To me, the most underrated category of existential risk is that a nuclear war is started, more or less unintentionally. Another case like the Stanislav Petrov incident, except this time we don't get so lucky.
"Indeed, I would go further. The market wants the AIs to be given as much freedom and authority as possible, to send them out to compete for resources and influence generally, for various ultimate purposes. And the outcome of those clashes and various selection effects and resource competitions, by default, dooming us."
I agree, and share this intuition, but I think you should make it as explicit and clear as possible, ideally in its own post that can be linked to later.
This is not great phrasing, but as a first pass I would put it like this: You have replicators that are both (a) more effective at everything relevant than humans and (b) can be replicated trivially (vs humans taking decades to do extremely lossy replication). The first part means people lose meaningful control, because the AI makes better decisions ~everywhere. The second part creates a Malthusian situation where any resources that might be used for people can be better (from the perspective of competing with other AIs for resources) used for further replication (unlike human reproduction, which is slow enough to be outpaced by post-Industrial economic growth).

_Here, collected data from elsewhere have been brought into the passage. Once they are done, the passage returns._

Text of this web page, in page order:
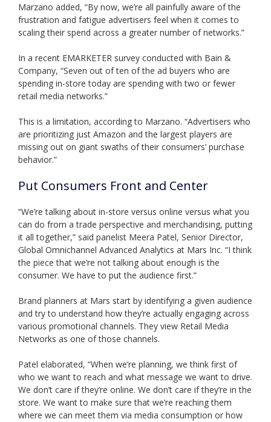
Marzano added, “By now, we’re all painfully aware of the
frustration and fatigue advertisers feel when it comes to
scaling their spend across a greater number of networks.”
In a recent EMARKETER survey conducted with Bain &
Company, “Seven out of ten of the ad buyers who are
spending in-store today are spending with two or fewer
retail media networks.”
This is a limitation, according to Marzano. “Advertisers who
are prioritizing just Amazon and the largest players are
missing out on giant swaths of their consumers’ purchase
behavior.”
Put Consumers Front and Center
“We’re talking about in-store versus online versus what you
can do from a trade perspective and merchandising, putting
it all together,” said panelist Meera Patel, Senior Director,
Global Omnichannel Advanced Analytics at Mars Inc. “I think
the piece that we’re not talking about enough is the
consumer. We have to put the audience first.”
Brand planners at Mars start by identifying a given audience
and try to understand how they’re actually engaging across
various promotional channels. They view Retail Media
Networks as one of those channels.
Patel elaborated, “When we’re planning, we think first of
who we want to reach and what message we want to drive.
We don’t care if they’re online. We don’t care if they’re in the
store. We want to make sure that we’re reaching them
where we can meet them via media consumption or how

I didn't have any particular issue with the original statements - it's an easy mistake to make, given the company involved - but appreciate the thoroughness of making even apologetic corrections and retractions heroic-strength. If only other mea culpas were as thorough.
Some irony at "basic safety practices are all you need!" -> OpenAI helps kill anodyne basic safety bill SB 1047 + RSP handwaviness + grudging cooperation with AISI etc. I'm sure moving away from nonprofit status will help correct these flaws.